Data Mining II
Building on the Data Mining fundamentals course, this course deepens the theory and practice of advanced data mining topics, such as:
- Data Preprocessing
- Regression and Forecasting
- Dimensionality Reduction
- Anomaly Detection
- Time Series Analysis
- Parameter Tuning
- Ensemble Methods
- Deep Learning
The course consists of a lecture together with accompanying practical exercises as well as student team projects. In the exercises the participants will gather initial expertise in applying state of the art data mining tools on realistic data sets.
Like in the previous years, participants will take part in the annual Data Mining Cup (DMC), an international student competition in data mining, as part of the project work. In addition to the DMC submission, the approaches and results of the project have to be compiled into a written project report, and presented in a plenary session.
Time and Location
Lecture:
- Tuesday, 13.45 – 15.15, A1.04 <- might be changed!
We'll have two alternatives for the exercise:
- Exercise: Monday, 10.15 – 11.45, A 5, 6, C012
- Exercise: Monday, 12.00 – 13.30, A5, 6, C015
Both of these dates are offered, and you have to decide for one.
Instructors
Final exam
- 60 % written exam
- 40 % project work
Exam Review
- The exam review for the first and second exam from FSS2018 will take place on : Thursday, 27 September, 9am, in room C1.01 (building B6, 26).
Slides and Excercises
- Slides and exercises will be posted here. Exercise solutions will be made available via ILIAS.
Participation FSS 2018
- The course is open to students of the Master Business Informatics, Master Data Science, and Lehramt Informatik.

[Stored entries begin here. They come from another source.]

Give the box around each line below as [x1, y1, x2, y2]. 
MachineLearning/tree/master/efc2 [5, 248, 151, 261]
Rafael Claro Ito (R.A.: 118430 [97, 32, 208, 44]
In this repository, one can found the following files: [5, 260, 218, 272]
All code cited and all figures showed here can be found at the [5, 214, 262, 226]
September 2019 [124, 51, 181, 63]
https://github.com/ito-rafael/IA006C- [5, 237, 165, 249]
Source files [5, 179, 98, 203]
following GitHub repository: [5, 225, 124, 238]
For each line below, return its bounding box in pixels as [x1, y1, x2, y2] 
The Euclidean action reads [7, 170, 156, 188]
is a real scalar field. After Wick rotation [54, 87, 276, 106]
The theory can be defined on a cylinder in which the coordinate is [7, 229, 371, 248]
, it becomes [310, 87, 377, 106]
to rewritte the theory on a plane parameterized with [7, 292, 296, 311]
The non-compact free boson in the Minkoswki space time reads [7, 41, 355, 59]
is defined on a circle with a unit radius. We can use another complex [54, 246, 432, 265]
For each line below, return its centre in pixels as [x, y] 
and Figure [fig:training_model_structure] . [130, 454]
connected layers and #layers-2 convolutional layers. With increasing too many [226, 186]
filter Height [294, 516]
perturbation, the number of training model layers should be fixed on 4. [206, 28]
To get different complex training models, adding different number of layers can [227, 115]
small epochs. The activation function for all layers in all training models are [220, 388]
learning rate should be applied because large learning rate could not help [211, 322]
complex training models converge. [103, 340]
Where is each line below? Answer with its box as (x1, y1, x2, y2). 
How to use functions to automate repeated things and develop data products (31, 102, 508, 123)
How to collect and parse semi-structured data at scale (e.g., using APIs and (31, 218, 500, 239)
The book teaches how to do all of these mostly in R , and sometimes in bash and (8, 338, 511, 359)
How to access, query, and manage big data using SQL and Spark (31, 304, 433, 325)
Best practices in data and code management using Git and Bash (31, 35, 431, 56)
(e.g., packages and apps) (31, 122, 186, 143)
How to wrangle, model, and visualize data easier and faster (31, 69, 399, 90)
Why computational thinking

- Due to popular demand, we have doubled the capacity to 64 participants.
- Registration is done via the ILIAS group.
- Registration will be opened Friday, 9 February, 9:00 am using this link.
- Allocation of places is done by FCFS (limit 64 students)
Outline
- 13.02.: Organization (slides), Preprocessing (slides)
- 16.02/19.02.: Exercise 1 – Data Preprocessing
- 20.02.: Regression (slides)
- 23.02/26.02.: Exercise 2 – Regression
- 27.02.: Anomaly Detection (slides)
- 02.03/05.03.: Exercise 3 – Anomaly Detection
- 06.03.: Ensembles (slides)
- 09.03./12.03.: Exercise 4 – Ensembles
- 13.03.: Time Series (slides)
- 16.03./19.03.: Exercise 5 – Time Series
- 20.03.: Neural Networks (slides)
- 23.03: Exercise 6 – Neural Networks
- Easter Break
- 10.04.: Parameter Tuning (slides), DMC kick off (slides)
- 17.04.: DMC intermediate presentation
- 24.04.: DMC intermediate presentation
- 08.05.: DMC intermediate presentation
- 15.05.: DMC intermediate presentation
- 22.05.: DMC final presentation
Literature
Pang-Ning Tan, Michael Steinbach, Vipin Kumar: Introduction to Data Mining, Pearson.
Ian H. Witten, Eibe Frank, Mark A. Hall: Data Mining: Practical Machine Learning Tools and Techniques, 3rd Edition, Morgan Kaufmann.
Bing Liu: Web Data Mining, 2nd Edition, Springer.
Further literature on specific topics will be announced in the lecture.
Software
- We will use the most recent version of RapidMiner. Licence key handling will be discussed within the first sessions of this course.
- You are invited to work with other tools (Python, R, etc.) if you like.
Lecture Videos
- Video recordings of the Data Mining II lectures are available here (accessible from within the university network or VPN).